Scorse Bourbon, in piedi sul primo gradino della scala mobile, pronto a filare via non appena le forze dell’ordine avessero dato il nulla osta.

Ecco dove ti eri cacciato.

- C’era scritto così sulla mail che mi ha inviato poco fa uno sconosciuto!-

Ah ecco. Mi pareva strano che fosse tutta farina del suo sacco.

 

E così era quello il piano di Bourbon.

Non era esattamente il migliore che avesse mai congegnato. Aveva semplicemente raccolto il cellulare di un tizio per non utilizzare il proprio, con un fazzoletto per non lasciare impronte, aveva dettato un messaggio al telefono e l’aveva inviato. Infine, aveva restituito il cellulare. 

Shuichi avrebbe utilizzato un cellulare di riserva, una scheda usa e getta del tutto irrintracciabile. 

Faceva sempre comodo avere uno strumento del genere in tasca, soprattutto quando sei un agente segreto.

Quella mossa, però, tradiva un particolare, un dettaglio di cui avrebbe dovuto immediatamente discutere con James.

Perché Bourbon conosce il numero di telefono di Kogoro Mouri?

Non ebbe troppo tempo per pensare, però, perché le forze speciali avevano liberato gli accessi e riattivato le scale mobili.

Fissò il cappello nero di Bourbon mentre spariva seguendo il movimento meccanico delle scale mobili.

Lo seguì a stretto giro, prendendo la scala mobile opposta e tenendosi a lieve distanza. 

Ogni tanto, Bourbon si guardava attorno, come se stesse cercando qualcuno. Shuichi immaginò che stesse tenendo d’occhio i suoi colleghi dell’Organizzazione. Avrebbe avuto senso, considerato l’incredibile ritardo che aveva accumulato sul suo piano.

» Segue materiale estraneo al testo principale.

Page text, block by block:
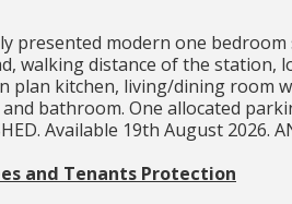
presented modern one
walking distance of the station,
plan kitchen, living/dining room
bathroom. One allocated
Available 19th August 2026.
and Tenants Protection

Mentre Bourbon si incamminava verso l’uscita attraversando il secondo piano, Shuichi sentì un lieve scalpiccio di piedini provenire da dietro di lui. Si voltò appena in tempo per scorgere il piccolo Conan filare a tutta birra giù dalle scale.

Questa volta, il piccoletto arriva secondo. Lui vuole vedere Bourbon per scoprire chi sia, io lo so già.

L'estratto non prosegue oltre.